▸ About this task:
Reproduce only this range: the line holding "Web page text" through the last line of the data below, both included, exactly, with no pictures.

(Records from a data source)

#####

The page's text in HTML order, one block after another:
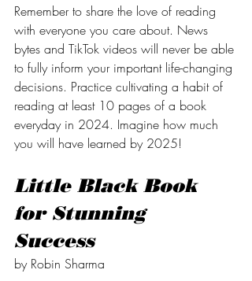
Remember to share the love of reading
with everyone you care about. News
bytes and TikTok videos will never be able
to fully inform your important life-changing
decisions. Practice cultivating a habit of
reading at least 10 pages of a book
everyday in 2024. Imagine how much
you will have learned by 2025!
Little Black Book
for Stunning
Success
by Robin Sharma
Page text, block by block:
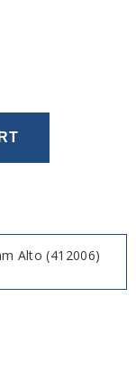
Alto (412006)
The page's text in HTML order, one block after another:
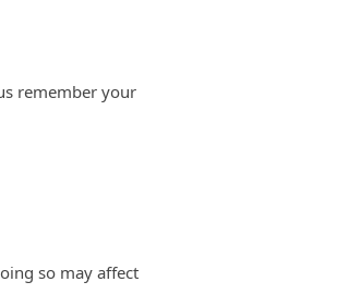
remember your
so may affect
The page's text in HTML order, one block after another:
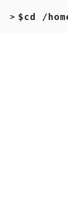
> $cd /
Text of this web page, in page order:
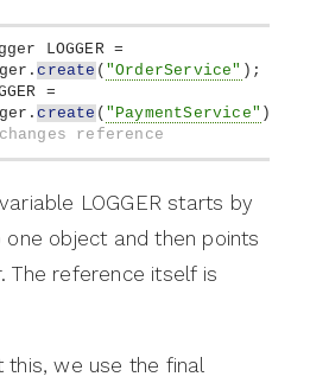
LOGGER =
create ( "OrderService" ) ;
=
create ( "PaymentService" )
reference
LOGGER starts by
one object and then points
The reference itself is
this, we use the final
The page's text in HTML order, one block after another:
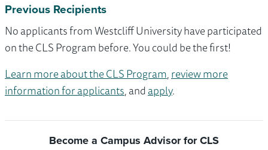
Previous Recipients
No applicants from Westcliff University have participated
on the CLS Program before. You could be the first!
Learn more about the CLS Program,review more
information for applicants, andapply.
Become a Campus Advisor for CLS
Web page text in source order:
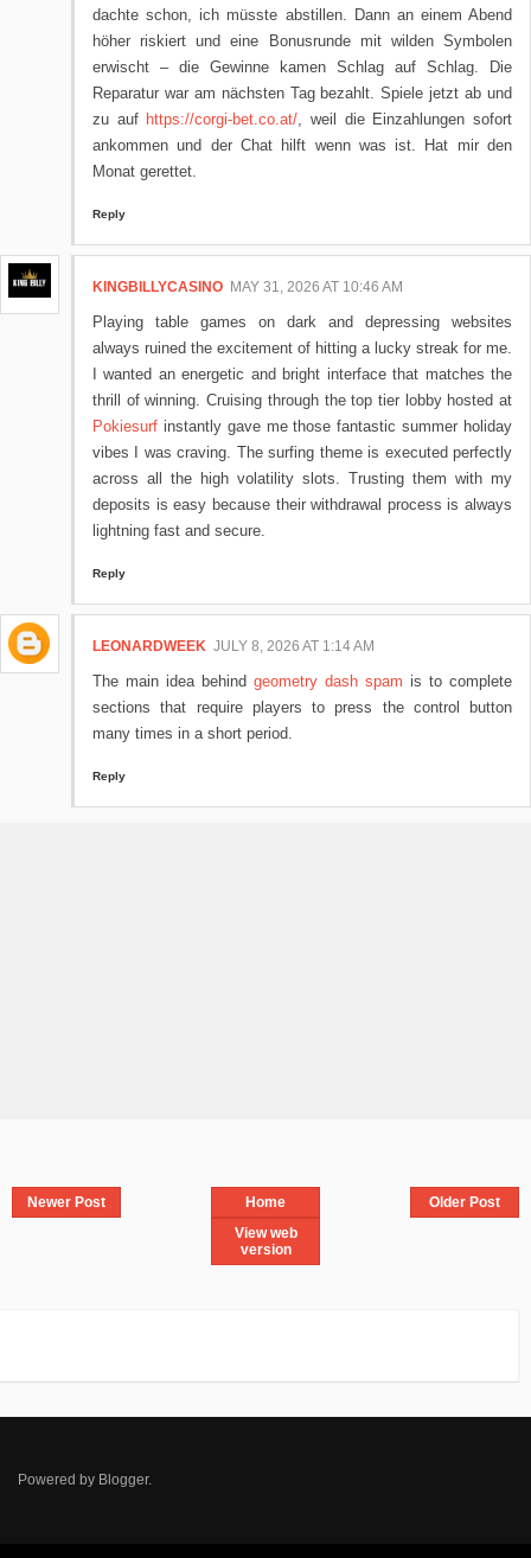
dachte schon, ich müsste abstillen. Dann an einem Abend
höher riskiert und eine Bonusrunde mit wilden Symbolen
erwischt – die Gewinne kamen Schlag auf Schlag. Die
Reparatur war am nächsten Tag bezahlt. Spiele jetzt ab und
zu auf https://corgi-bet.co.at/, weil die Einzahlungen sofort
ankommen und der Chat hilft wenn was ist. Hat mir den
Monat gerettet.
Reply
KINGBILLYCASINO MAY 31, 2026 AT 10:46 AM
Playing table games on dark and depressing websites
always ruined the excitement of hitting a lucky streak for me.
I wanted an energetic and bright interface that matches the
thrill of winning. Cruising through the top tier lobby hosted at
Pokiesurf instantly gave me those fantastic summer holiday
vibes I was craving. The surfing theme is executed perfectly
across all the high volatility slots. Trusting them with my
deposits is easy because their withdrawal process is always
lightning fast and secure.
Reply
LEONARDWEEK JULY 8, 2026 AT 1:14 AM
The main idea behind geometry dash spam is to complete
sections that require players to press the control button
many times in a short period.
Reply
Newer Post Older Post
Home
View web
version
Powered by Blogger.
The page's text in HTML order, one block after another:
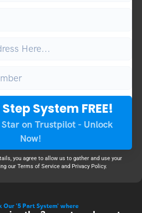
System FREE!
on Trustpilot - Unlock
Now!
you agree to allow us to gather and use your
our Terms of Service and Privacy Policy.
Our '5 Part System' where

#####

▸ Problem solution:
Web page text in source order:
dachte schon, ich müsste abstillen. Dann an einem Abend
höher riskiert und eine Bonusrunde mit wilden Symbolen
erwischt – die Gewinne kamen Schlag auf Schlag. Die
Reparatur war am nächsten Tag bezahlt. Spiele jetzt ab und
zu auf https://corgi-bet.co.at/, weil die Einzahlungen sofort
ankommen und der Chat hilft wenn was ist. Hat mir den
Monat gerettet.
Reply
KINGBILLYCASINO MAY 31, 2026 AT 10:46 AM
Playing table games on dark and depressing websites
always ruined the excitement of hitting a lucky streak for me.
I wanted an energetic and bright interface that matches the
thrill of winning. Cruising through the top tier lobby hosted at
Pokiesurf instantly gave me those fantastic summer holiday
vibes I was craving. The surfing theme is executed perfectly
across all the high volatility slots. Trusting them with my
deposits is easy because their withdrawal process is always
lightning fast and secure.
Reply
LEONARDWEEK JULY 8, 2026 AT 1:14 AM
The main idea behind geometry dash spam is to complete
sections that require players to press the control button
many times in a short period.
Reply
Newer Post Older Post
Home
View web
version
Powered by Blogger.
The page's text in HTML order, one block after another:
System FREE!
on Trustpilot - Unlock
Now!
you agree to allow us to gather and use your
our Terms of Service and Privacy Policy.
Our '5 Part System' where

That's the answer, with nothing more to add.